Who can remain insensible to this magic spectacle of the starry Heavens? Where is the mind that is not attracted to these enigmas? The intelligence of the amateur, the feminine, no less than the more material and prosaic masculine mind, is well adapted to the consideration of astronomical problems. Women, indeed, are naturally predisposed to these contemplative studies. And the part they are called to play in the education of our children is so vast, and so important, that the elements of Astronomy might well be taught by the young mother herself to the budding minds that are curious about every issue--whose first impressions are so keen and so enduring.

Throughout the ages women have occupied themselves successfully with Astronomy, not merely in its contemplative and descriptive, but also in its mathematical aspects. Of such, the most illustrious was the beautiful and learned Hypatia of Alexandria, born in the year 375 of our era, public lecturer on geometry, algebra, and astronomy, and author ofthree works of great importance. Then, in that age of ignorance and fanaticism, she fell a victim to human stupidity and malice, was dragged from her chariot while crossing the Cathedral Square, in March, 415, stripped of her garments, stoned to death, and burned as a dishonored witch!

Among the women inspired with a passion for the Heavens may be cited St. Catherine of Alexandria, admired for her learning, her beauty and her virtue. She was martyred in the reign of Maximinus Daza, about the year 312, and has given her name to one of the lunar rings.

Another celebrated female mathematician was Madame Hortense Lepaute, born in 1723, who collaborated with Clairaut in the immense calculations by which he predicted the return of Halley's Comet. "Madame Lepaute," wrote Lalande, "gave us such immense assistance that, without her, we should never have ventured to undertake this enormous labor, in which it was necessary to calculate for every degree, and for a hundred and fifty years, the distances and forces of the planets acting by their attraction on the comet. During more than six months, we calculated from morning to night, sometimes even at table, and as the result of this forced labor I contracted an illness that has changed my constitution for life; but it was important to publish the result before the arrival of the comet."
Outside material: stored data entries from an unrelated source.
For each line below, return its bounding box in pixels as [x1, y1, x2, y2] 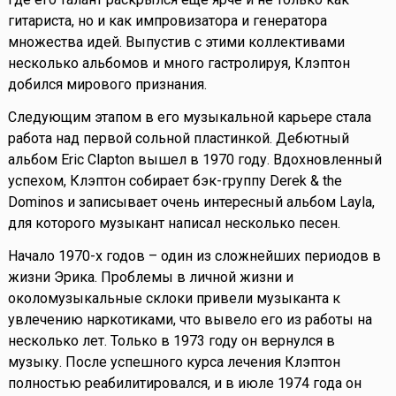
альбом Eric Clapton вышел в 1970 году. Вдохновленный [7, 151, 382, 169]
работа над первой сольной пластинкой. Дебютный [7, 130, 349, 148]
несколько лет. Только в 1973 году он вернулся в [7, 332, 335, 350]
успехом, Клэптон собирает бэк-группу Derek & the [7, 172, 342, 190]
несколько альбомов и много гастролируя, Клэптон [7, 55, 350, 72]
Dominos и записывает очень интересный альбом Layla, [7, 194, 375, 211]
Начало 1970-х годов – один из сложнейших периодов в [7, 247, 381, 265]
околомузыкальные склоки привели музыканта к [7, 290, 340, 308]

This extract will suffice for the appreciation of the scientific ardor of Madame Lepaute. We are indebted to her for some considerable works. Her husband was clock-maker to the King. "To her intellectual talents," says one of her biographers, "were joined all the qualities of the heart. She was charming to a degree, with an elegant figure, a dainty foot, and such a beautiful hand that Voiriot, the King's painter, who had made a portrait of her, asked permission to copy it, in order to preserve a model of the best in Nature." And then we are told that learned women can not be good-looking!...
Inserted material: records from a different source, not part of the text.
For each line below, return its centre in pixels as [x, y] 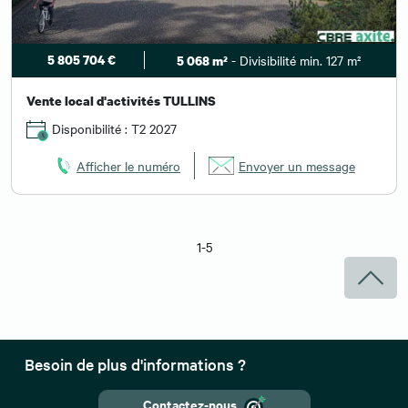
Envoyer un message [296, 165]
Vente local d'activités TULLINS [121, 101]
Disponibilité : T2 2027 [112, 129]
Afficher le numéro [129, 165]
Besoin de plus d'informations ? [135, 363]
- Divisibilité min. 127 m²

The Marquise du Châtelet was no less renowned. She was predestined to her career, if the following anecdote be credible. Gabrielle-Émilie de Breteuil, born in 1706 (who, in 1725, was to marry the Marquis du Châtelet, becoming, in 1733, the most celebrated friend of Voltaire), was four or five years old when she was given an old compass, dressed up as a doll, for a plaything. After examining this object for some time, the child began angrily and impatiently to strip off the silly draperies the toy was wrapped in, and after turning it over several times in her little hands, she divined its uses, and traced a circle with it on a sheet of paper. To her, among other things, we owe a precious, and indeed the only French, translation of Newton's great work on universal gravitation, the famous Principia, and she was, with Voltaire, an eloquent propagator of the theory of attraction, rejected at that time by the Académie des Sciences.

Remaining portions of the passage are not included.